Extend \(\hat{\Theta}=\left[b^{(k)},\Theta^{(k)}\right]\), and \(\partial^k J=\left[\diffp{J}{\hat{\Theta}^{(k)}_{ij}}\right]\). Then $\( \partial^k J=\left[\delta^{k+1}, \delta^{k+1}(\mathbf{a}^k)^T\right]. \)$ Then the algorithm is as follows.

  1. Starting from \(x\), \(y\) and some random \(\Theta\).

  2. Forward computation: compute \(z^{(k)}\) and \(a^{(k)}\). The last \(a^{(n)}\) is \(h\).

  3. Compute \(\delta^n=\nabla J\circ\sigma'(z^{(n)})\). In the case of \(J=\frac12||{h-y}||^2\), \(\nabla J=(a^{(n)}-y)\), and then \(\delta^n=(a^{(n)}-y)\circ\sigma'(z^{(n)})\).

  4. Backwards: \(\delta^k=\left[(\Theta^k)^T\delta^{k+1}\right]\circ \sigma'(\mathbf{z}^k)\), and \(\partial^k J=\left[\delta^{k+1}, \delta^{k+1}(\mathbf{a}^k)^T\right]\) .

Example 6.1

Consider there are 3 layers: input, hidden and output. There are \(m+1\) nodes in the input layer, \(n+1\) nodes in the hidden layer and \(k\) in the output layer. Therefore

  • \(a^{(1)}\) and \(\delta^1\) are \(m\)-dim column vectors.

  • \(z^{(2)}\), \(a^{(2)}\) and \(\delta^2\) are \(n\)-dim column vectors.

  • \(z^{(3)}\), \(a^{(3)}\) and \(\delta^3\) are \(k\)-dim column vectors.

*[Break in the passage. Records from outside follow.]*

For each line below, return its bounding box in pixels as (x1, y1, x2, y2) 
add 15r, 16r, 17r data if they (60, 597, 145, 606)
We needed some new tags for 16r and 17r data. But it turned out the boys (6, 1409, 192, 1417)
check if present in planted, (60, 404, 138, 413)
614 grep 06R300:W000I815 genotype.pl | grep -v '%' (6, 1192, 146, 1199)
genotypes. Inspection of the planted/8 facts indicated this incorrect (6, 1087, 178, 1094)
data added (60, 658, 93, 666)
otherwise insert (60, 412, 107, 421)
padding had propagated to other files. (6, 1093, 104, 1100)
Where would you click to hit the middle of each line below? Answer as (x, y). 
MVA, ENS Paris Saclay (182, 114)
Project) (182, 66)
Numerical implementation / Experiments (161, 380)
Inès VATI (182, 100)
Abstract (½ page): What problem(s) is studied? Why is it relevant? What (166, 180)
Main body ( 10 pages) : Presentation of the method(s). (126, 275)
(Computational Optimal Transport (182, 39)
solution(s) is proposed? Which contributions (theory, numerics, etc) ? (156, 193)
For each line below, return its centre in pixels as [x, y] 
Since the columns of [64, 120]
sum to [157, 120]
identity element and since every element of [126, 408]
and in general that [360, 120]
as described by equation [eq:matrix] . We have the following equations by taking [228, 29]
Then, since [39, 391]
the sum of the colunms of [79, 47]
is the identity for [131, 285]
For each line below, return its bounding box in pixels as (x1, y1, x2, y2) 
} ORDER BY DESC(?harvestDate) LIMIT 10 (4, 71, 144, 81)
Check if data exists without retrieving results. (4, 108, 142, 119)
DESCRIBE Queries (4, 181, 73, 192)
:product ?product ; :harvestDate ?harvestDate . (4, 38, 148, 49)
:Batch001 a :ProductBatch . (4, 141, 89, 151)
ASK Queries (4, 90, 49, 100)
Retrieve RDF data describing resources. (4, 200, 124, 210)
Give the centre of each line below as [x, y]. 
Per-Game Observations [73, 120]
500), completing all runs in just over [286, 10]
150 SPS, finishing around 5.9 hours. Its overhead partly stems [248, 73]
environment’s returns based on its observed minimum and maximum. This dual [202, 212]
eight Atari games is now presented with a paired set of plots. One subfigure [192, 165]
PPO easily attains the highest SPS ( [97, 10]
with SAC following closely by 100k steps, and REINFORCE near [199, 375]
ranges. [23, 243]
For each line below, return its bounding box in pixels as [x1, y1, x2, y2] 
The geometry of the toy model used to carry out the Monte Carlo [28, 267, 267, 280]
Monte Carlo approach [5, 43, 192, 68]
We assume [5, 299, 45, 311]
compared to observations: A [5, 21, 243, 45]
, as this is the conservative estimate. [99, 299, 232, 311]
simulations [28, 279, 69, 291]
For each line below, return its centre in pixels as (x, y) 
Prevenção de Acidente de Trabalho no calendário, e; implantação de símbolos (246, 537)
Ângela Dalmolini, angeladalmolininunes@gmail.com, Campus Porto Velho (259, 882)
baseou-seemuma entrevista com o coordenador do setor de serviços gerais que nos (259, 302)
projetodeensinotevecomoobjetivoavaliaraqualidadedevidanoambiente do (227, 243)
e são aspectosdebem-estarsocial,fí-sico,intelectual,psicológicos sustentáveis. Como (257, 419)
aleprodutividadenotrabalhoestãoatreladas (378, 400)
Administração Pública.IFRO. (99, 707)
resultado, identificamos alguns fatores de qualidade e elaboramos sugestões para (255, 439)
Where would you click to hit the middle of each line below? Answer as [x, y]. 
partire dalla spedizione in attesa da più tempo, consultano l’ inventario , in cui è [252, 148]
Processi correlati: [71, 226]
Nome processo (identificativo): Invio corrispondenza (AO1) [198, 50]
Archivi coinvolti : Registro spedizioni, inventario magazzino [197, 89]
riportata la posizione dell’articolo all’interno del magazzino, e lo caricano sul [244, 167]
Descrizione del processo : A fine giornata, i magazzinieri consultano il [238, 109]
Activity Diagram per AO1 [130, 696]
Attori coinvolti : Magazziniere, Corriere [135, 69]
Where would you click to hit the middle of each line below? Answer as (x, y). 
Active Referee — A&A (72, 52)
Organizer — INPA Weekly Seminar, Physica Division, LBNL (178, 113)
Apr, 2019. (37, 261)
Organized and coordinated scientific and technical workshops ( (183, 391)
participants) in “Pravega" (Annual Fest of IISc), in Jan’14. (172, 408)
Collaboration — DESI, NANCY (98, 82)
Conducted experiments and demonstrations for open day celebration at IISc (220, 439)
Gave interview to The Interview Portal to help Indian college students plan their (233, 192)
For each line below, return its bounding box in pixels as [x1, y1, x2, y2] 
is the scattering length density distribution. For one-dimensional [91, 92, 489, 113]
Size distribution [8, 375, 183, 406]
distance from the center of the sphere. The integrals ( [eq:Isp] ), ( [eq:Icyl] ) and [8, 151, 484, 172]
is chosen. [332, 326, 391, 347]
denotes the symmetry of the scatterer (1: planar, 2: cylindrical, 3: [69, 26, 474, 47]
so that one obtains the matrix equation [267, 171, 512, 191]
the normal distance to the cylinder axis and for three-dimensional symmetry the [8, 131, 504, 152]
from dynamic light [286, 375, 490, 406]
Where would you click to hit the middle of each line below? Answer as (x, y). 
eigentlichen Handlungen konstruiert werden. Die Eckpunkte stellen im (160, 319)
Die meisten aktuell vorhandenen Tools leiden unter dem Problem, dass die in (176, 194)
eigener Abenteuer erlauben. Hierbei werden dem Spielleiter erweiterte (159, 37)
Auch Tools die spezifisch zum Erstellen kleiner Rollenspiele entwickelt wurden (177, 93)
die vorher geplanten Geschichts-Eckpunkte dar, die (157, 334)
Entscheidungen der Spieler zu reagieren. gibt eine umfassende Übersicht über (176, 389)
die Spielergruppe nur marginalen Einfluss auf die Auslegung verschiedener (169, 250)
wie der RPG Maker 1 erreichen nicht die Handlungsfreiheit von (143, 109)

  • \(\hat{\Theta}^1\) is \(n\times(m+1)\), \(\hat{\Theta}^2\) is \(k\times(n+1)\).

  • \(z^{(2)}=b^{(1)}+\Theta^{(1)}a^{(1)}=\hat{\Theta}^{(1)}\hat{a}^{(1)}\), \(z^{(3)}=b^{(2)}+\Theta^{(2)}a^{(2)}=\hat{\Theta}^{(2)}\hat{a}^{(2)}\).

  • \(\delta^3=\nabla_aJ\circ\sigma'(z^{(3)})\). This is a \(k\)-dim column vector.

  • \(\partial^2 J=\left[\delta^3,\delta^3(a^{(2)})^T\right]\).

  • \(\delta^2=\left[(\Theta^2)^T\delta^3\right]\circ \sigma'(z^{(2)})\), where \((\hat{\Theta^2})^T\delta^3=(\hat{\Theta^2})^T\delta^3\) and then remove the first row.

  • \(\partial^1 J=\left[\delta^2,\delta^2(a^{(1)})^T\right]\).

  • When \(J=-\frac1m\sum y\ln a+(1-y)\ln(1-a)\), \(\delta^3=\frac1m(\sum a^{(3)}-\sum y)\).